Record extracts START

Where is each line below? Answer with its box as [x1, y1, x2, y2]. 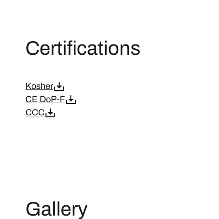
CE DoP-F [25, 94, 65, 104]
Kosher [25, 81, 53, 91]
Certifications [25, 38, 140, 59]
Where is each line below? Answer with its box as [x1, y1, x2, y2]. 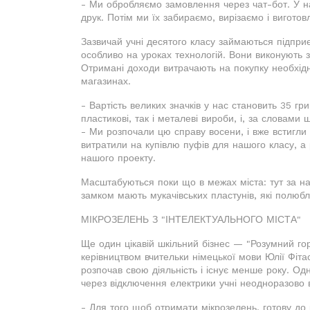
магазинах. [81, 75, 131, 86]
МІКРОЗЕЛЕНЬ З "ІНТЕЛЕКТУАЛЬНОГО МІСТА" [81, 214, 301, 225]
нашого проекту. [81, 152, 156, 163]
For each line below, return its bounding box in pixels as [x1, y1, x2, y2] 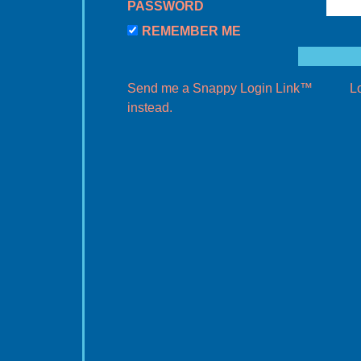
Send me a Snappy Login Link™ [127, 81, 313, 95]
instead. [127, 100, 172, 114]
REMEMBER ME [142, 23, 241, 38]
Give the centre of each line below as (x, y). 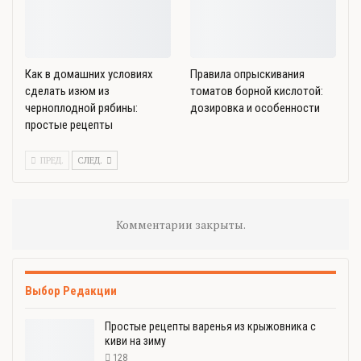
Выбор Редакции (71, 291)
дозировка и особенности (255, 108)
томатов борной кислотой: (257, 91)
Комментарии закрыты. (180, 225)
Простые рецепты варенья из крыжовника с (210, 326)
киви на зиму (135, 340)
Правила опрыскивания (247, 75)
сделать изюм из (67, 91)
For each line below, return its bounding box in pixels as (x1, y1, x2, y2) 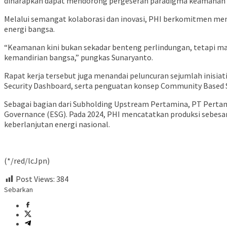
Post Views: (16, 174, 55, 184)
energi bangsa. (4, 24, 55, 34)
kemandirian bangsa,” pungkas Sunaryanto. (4, 52, 153, 63)
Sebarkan (4, 185, 33, 195)
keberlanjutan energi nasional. (4, 119, 110, 130)
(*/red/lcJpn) (4, 156, 50, 166)
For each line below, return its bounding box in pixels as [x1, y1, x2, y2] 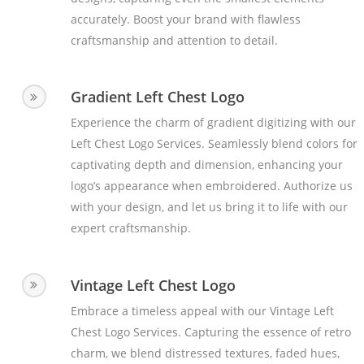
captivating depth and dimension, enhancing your [70, 157, 343, 173]
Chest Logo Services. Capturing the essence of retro [70, 323, 351, 340]
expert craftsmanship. [70, 220, 191, 236]
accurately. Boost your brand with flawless [70, 11, 301, 27]
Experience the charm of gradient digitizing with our [70, 115, 356, 131]
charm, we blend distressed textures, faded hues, [70, 344, 340, 361]
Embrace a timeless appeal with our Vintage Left [70, 302, 334, 318]
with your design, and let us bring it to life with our [70, 199, 348, 215]
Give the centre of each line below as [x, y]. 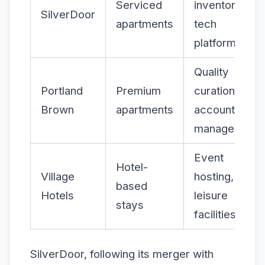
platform [215, 43]
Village [58, 177]
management [227, 129]
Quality [211, 72]
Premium [138, 91]
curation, [216, 91]
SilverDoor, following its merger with [122, 254]
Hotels [57, 195]
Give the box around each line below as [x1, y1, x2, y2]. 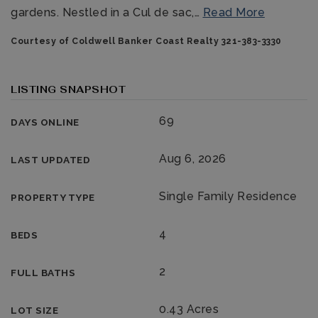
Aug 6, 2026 [159, 152, 226, 165]
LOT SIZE [11, 305, 58, 316]
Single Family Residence [159, 190, 297, 203]
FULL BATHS [11, 267, 75, 278]
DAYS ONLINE [11, 116, 79, 128]
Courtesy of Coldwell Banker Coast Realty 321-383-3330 [11, 36, 282, 46]
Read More [202, 6, 265, 19]
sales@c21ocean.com [8, 185, 121, 197]
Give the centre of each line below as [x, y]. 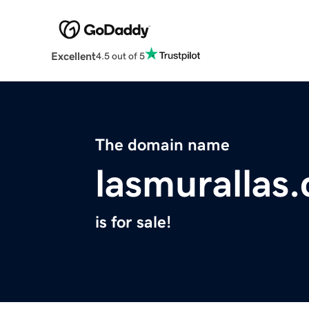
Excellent [73, 56]
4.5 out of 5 [120, 56]
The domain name [162, 145]
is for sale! [133, 222]
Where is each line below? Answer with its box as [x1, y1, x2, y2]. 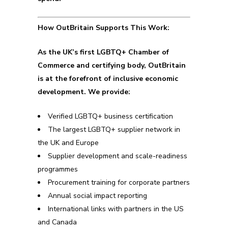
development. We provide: [38, 87, 130, 97]
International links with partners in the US [48, 204, 184, 214]
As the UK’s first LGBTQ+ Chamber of [38, 47, 169, 57]
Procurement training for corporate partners [48, 178, 190, 187]
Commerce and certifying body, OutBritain [38, 61, 186, 70]
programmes [38, 164, 78, 174]
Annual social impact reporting [48, 191, 147, 201]
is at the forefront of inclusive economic [38, 74, 178, 83]
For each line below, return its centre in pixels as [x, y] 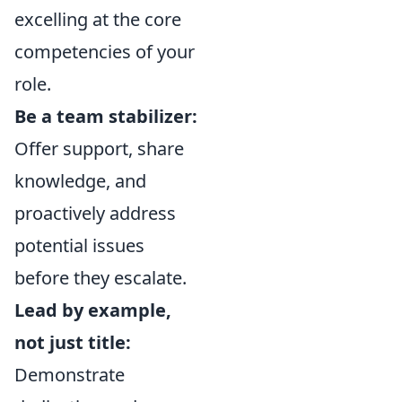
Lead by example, [93, 310]
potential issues [79, 245]
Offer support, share [99, 149]
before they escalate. [100, 278]
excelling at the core [98, 19]
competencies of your [105, 52]
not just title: [73, 342]
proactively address [95, 213]
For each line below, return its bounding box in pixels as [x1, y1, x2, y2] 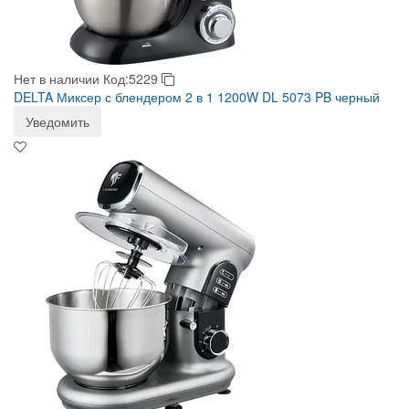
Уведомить [26, 112, 89, 131]
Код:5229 [103, 69, 162, 88]
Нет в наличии [14, 69, 100, 88]
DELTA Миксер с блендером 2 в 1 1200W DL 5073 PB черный [14, 88, 380, 106]
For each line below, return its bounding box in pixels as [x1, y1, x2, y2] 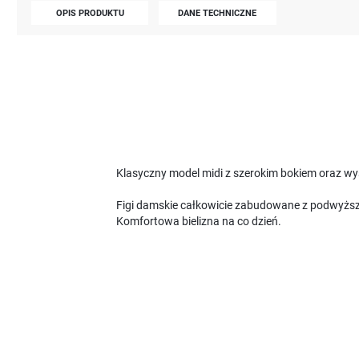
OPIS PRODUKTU [55, 6, 124, 18]
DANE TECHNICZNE [178, 6, 257, 18]
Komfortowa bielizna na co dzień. [115, 215, 281, 229]
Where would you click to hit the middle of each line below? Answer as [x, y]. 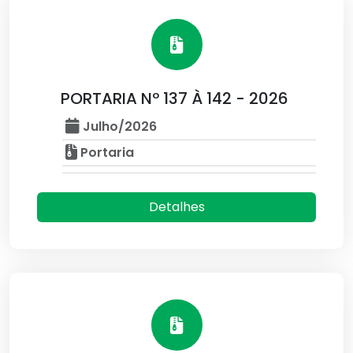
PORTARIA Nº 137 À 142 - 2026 [175, 98]
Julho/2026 [118, 126]
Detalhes [176, 207]
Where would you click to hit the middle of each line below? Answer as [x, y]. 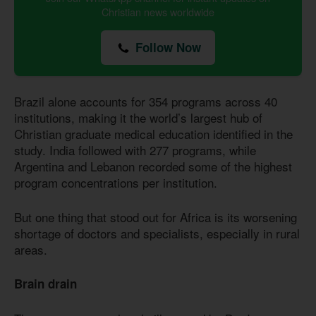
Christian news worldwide [158, 12]
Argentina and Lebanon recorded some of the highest [153, 166]
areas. [31, 249]
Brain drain [47, 284]
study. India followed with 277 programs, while [135, 150]
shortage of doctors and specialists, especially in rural [157, 233]
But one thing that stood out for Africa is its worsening [156, 217]
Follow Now [166, 48]
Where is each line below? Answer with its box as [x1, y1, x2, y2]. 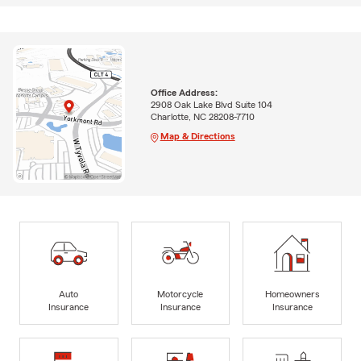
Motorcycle [157, 288, 204, 299]
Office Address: [150, 87, 218, 98]
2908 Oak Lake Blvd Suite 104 [150, 99, 272, 110]
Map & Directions [160, 131, 235, 141]
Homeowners [264, 288, 320, 299]
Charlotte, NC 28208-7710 [150, 111, 255, 122]

Record extracts END

> [Instructions to follow]: A verbatim copy of the listing, with all pictures removed, is required.

> [Exercise response]:
Where is each line below? Answer with its box as [x1, y1, x2, y2]. 
CE DoP-F [25, 94, 65, 104]
Kosher [25, 81, 53, 91]
Certifications [25, 38, 140, 59]
Where is each line below? Answer with its box as [x1, y1, x2, y2]. 
магазинах. [81, 75, 131, 86]
МІКРОЗЕЛЕНЬ З "ІНТЕЛЕКТУАЛЬНОГО МІСТА" [81, 214, 301, 225]
нашого проекту. [81, 152, 156, 163]
For each line below, return its bounding box in pixels as [x1, y1, x2, y2] 
Send me a Snappy Login Link™ [127, 81, 313, 95]
instead. [127, 100, 172, 114]
REMEMBER ME [142, 23, 241, 38]
Give the centre of each line below as (x, y). 
Выбор Редакции (71, 291)
дозировка и особенности (255, 108)
томатов борной кислотой: (257, 91)
Комментарии закрыты. (180, 225)
Простые рецепты варенья из крыжовника с (210, 326)
киви на зиму (135, 340)
Правила опрыскивания (247, 75)
сделать изюм из (67, 91)
For each line below, return its bounding box in pixels as (x1, y1, x2, y2) 
Post Views: (16, 174, 55, 184)
energi bangsa. (4, 24, 55, 34)
kemandirian bangsa,” pungkas Sunaryanto. (4, 52, 153, 63)
Sebarkan (4, 185, 33, 195)
keberlanjutan energi nasional. (4, 119, 110, 130)
(*/red/lcJpn) (4, 156, 50, 166)
For each line below, return its bounding box in pixels as [x1, y1, x2, y2] 
captivating depth and dimension, enhancing your [70, 157, 343, 173]
Chest Logo Services. Capturing the essence of retro [70, 323, 351, 340]
expert craftsmanship. [70, 220, 191, 236]
accurately. Boost your brand with flawless [70, 11, 301, 27]
Experience the charm of gradient digitizing with our [70, 115, 356, 131]
charm, we blend distressed textures, faded hues, [70, 344, 340, 361]
Embrace a timeless appeal with our Vintage Left [70, 302, 334, 318]
with your design, and let us bring it to life with our [70, 199, 348, 215]
Give the centre of each line below as [x, y]. 
platform [215, 43]
Village [58, 177]
management [227, 129]
Quality [211, 72]
Premium [138, 91]
curation, [216, 91]
SilverDoor, following its merger with [122, 254]
Hotels [57, 195]
Give the box around each line below as [x1, y1, x2, y2]. 
Aug 6, 2026 [159, 152, 226, 165]
LOT SIZE [11, 305, 58, 316]
Single Family Residence [159, 190, 297, 203]
FULL BATHS [11, 267, 75, 278]
DAYS ONLINE [11, 116, 79, 128]
Courtesy of Coldwell Banker Coast Realty 321-383-3330 [11, 36, 282, 46]
Read More [202, 6, 265, 19]
sales@c21ocean.com [8, 185, 121, 197]
Give the centre of each line below as [x, y]. 
Excellent [73, 56]
4.5 out of 5 [120, 56]
The domain name [162, 145]
is for sale! [133, 222]
Where is each line below? Answer with its box as [x1, y1, x2, y2]. 
development. We provide: [38, 87, 130, 97]
International links with partners in the US [48, 204, 184, 214]
As the UK’s first LGBTQ+ Chamber of [38, 47, 169, 57]
Procurement training for corporate partners [48, 178, 190, 187]
Commerce and certifying body, OutBritain [38, 61, 186, 70]
programmes [38, 164, 78, 174]
Annual social impact reporting [48, 191, 147, 201]
is at the forefront of inclusive economic [38, 74, 178, 83]
For each line below, return its centre in pixels as [x, y] 
Lead by example, [93, 310]
potential issues [79, 245]
Offer support, share [99, 149]
before they escalate. [100, 278]
excelling at the core [98, 19]
competencies of your [105, 52]
not just title: [73, 342]
proactively address [95, 213]
For each line below, return its bounding box in pixels as [x1, y1, x2, y2] 
Уведомить [26, 112, 89, 131]
Код:5229 [103, 69, 162, 88]
Нет в наличии [14, 69, 100, 88]
DELTA Миксер с блендером 2 в 1 1200W DL 5073 PB черный [14, 88, 380, 106]
For each line below, return its bounding box in pixels as [x1, y1, x2, y2] 
OPIS PRODUKTU [55, 6, 124, 18]
DANE TECHNICZNE [178, 6, 257, 18]
Komfortowa bielizna na co dzień. [115, 215, 281, 229]
Where would you click to hit the middle of each line below? Answer as [x, y]. 
PORTARIA Nº 137 À 142 - 2026 [175, 98]
Julho/2026 [118, 126]
Detalhes [176, 207]
Where would you click to hit the middle of each line below? Answer as [x, y]. 
Christian news worldwide [158, 12]
Argentina and Lebanon recorded some of the highest [153, 166]
areas. [31, 249]
Brain drain [47, 284]
study. India followed with 277 programs, while [135, 150]
shortage of doctors and specialists, especially in rural [157, 233]
But one thing that stood out for Africa is its worsening [156, 217]
Follow Now [166, 48]
Where is each line below? Answer with its box as [x1, y1, x2, y2]. 
Motorcycle [157, 288, 204, 299]
Office Address: [150, 87, 218, 98]
2908 Oak Lake Blvd Suite 104 [150, 99, 272, 110]
Map & Directions [160, 131, 235, 141]
Homeowners [264, 288, 320, 299]
Charlotte, NC 28208-7710 [150, 111, 255, 122]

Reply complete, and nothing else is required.